An important threat to internal validity is the differential selection of subjects for experimental and control groups. Validity considerations require that groups be equivalent in every respect. If subjects are randomly assigned to experimental and control groups, this selection problem can be largely overcome. Additionally, matching the members of the groups on key factors can
enhance the equivalence of the groups. Validity considerations require that the groups be largely overcome. Additionally, matching the members of the groups on key factors can enhance the equivalence of the groups.
- Experiment Mortality
This occurs when the composition of the study groups changes during the test. Attrition is especially likely in the experimental group, and with each dropout, the group changes. Because members of the control group are not affected by the testing situation, they are less likely to withdraw. In a compensation incentive study, some employees might not like the change in compensation method and withdraw from the test group; this action could distort the comparison with the control group that has continued working under the established system, perhaps without knowing a test is under way.

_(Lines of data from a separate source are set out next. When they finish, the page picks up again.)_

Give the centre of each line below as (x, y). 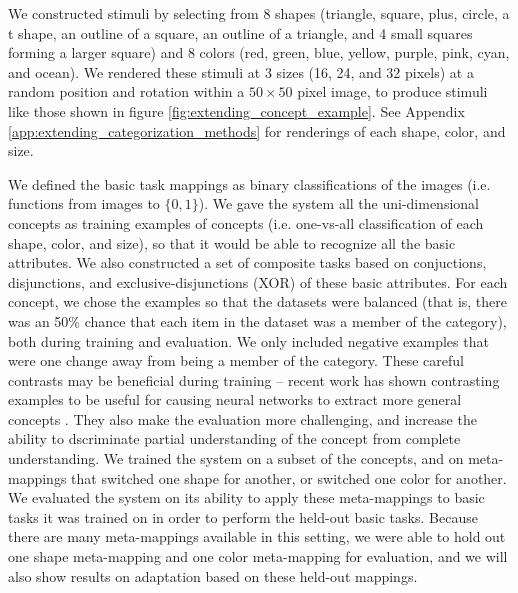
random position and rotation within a (126, 91)
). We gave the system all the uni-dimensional (338, 203)
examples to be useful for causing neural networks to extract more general (235, 399)
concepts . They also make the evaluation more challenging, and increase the (242, 418)
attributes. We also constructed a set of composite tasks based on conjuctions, (247, 262)
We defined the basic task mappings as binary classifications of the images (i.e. (249, 183)
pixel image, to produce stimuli (392, 91)
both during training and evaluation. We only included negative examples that (248, 340)
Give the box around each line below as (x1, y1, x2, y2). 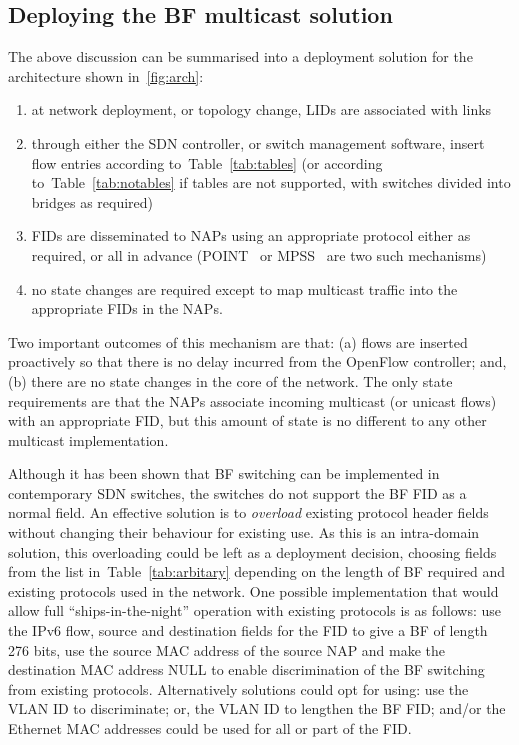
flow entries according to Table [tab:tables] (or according (31, 152, 383, 173)
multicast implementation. (8, 429, 169, 450)
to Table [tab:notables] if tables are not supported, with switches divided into (31, 172, 511, 193)
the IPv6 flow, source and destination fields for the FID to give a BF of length (8, 620, 488, 641)
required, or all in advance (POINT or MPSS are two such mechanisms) (31, 244, 487, 265)
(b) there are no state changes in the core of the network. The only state (8, 370, 453, 391)
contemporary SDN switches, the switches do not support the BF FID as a (8, 482, 467, 503)
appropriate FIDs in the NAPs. (31, 298, 223, 319)

4.5 Factors affecting the external validity of the study
Internal validity factors cause confusion about whether the experimental treatment (x) or extraneous factors are the source of observation differences. In contrast, external validity is concerned with the interactions of the experimental treatment with other factors and the resulting impact on abilities to generalize to times, settings or persons.
- Reactive effects of testing:
If pre-testing has been used and which sensitizes the experimental subjects to the particular treatment, then the effect of the treatment may be partially the result of the sensitization of the pre-test.
- Interaction effects of selection bias
If the samples draw from the study is not representative of the larger population, then it would be difficult to generalize findings from the samples to the population, and this may arise when the samples are not drawn randomly from the population. Consider a study in which you a cross-section of a population to participate in an experiment, but a substantial number refuse. If you do the experiment only with those who agree to participate, can the results be generalized to the total population?
- Other reactive factors
The experimental settings themselves may have a biasing effect on a subject’s response to the treatment. An artificial setting can obviously give results that are not representative of large populations. Suppose workers who are given an incentive pay are
moved to a different work area to separate them from the control group. These new conditions alone could create a strong reaction condition. If subjects know they are participating in an experiment, there may be a tendency to roleplay in a way that distorts the effect of the experimental treatment.
4.6 Common effects related to the research process
There are other situations in which the internal and external validity of the study may both be threatened simultaneously. This is brought about by what we call research effects, which have nothing to do with the treatment.
1. Hawthorne Effect
This refers to a situation where subject awareness of being in an experimental group motivates them to perform better. Therefore the most influential factor on the subjects is not the independent variable but their awareness of being in a special group.
2. The placebo Effect
This is common to medical studies. Researchers observe that a drug administered to any group of parties has two effects.
- Chemical effect
- Psychological effect
To counteract this effect, researchers use a placebo and this is an inactive substance which has the same colour and tests as the active drug; Half of the subjects (experimental group) are given the active drug and the other alf (control group) are given the placebo inactive drug. If there is a significance difference between those two groups, the drug may be said to have a significance effect.